EXERCISE DIRECTIONS:
The material below holds the lines to copy: from the one with "Give the centre" up to and including the one with "from // [111, 454]". Copy them exactly and skip the pictures.

INPUT FOR THIS TASK:
+-------+

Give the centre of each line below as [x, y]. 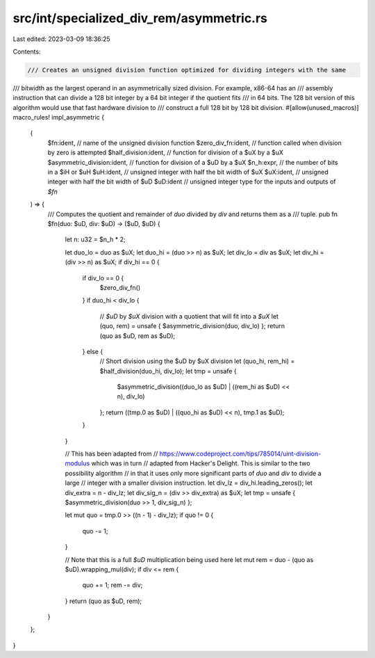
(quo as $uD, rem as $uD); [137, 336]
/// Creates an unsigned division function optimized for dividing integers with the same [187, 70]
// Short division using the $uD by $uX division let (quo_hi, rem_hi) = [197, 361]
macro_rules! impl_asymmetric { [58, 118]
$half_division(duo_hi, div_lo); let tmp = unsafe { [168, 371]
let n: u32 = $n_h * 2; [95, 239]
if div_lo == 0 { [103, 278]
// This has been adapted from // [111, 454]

+-------+

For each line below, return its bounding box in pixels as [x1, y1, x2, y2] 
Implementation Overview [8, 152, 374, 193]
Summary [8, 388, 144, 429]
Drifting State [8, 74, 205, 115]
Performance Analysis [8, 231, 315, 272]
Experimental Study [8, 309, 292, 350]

+-------+

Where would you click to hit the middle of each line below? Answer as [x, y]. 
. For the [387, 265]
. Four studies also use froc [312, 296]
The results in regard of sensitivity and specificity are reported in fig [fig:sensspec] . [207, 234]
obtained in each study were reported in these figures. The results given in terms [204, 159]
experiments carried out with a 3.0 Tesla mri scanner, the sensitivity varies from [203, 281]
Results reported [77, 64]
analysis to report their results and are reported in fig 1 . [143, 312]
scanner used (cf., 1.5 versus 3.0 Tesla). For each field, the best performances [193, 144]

+-------+

SOLVED EXERCISE:
Give the centre of each line below as [x, y]. 
(quo as $uD, rem as $uD); [137, 336]
/// Creates an unsigned division function optimized for dividing integers with the same [187, 70]
// Short division using the $uD by $uX division let (quo_hi, rem_hi) = [197, 361]
macro_rules! impl_asymmetric { [58, 118]
$half_division(duo_hi, div_lo); let tmp = unsafe { [168, 371]
let n: u32 = $n_h * 2; [95, 239]
if div_lo == 0 { [103, 278]
// This has been adapted from // [111, 454]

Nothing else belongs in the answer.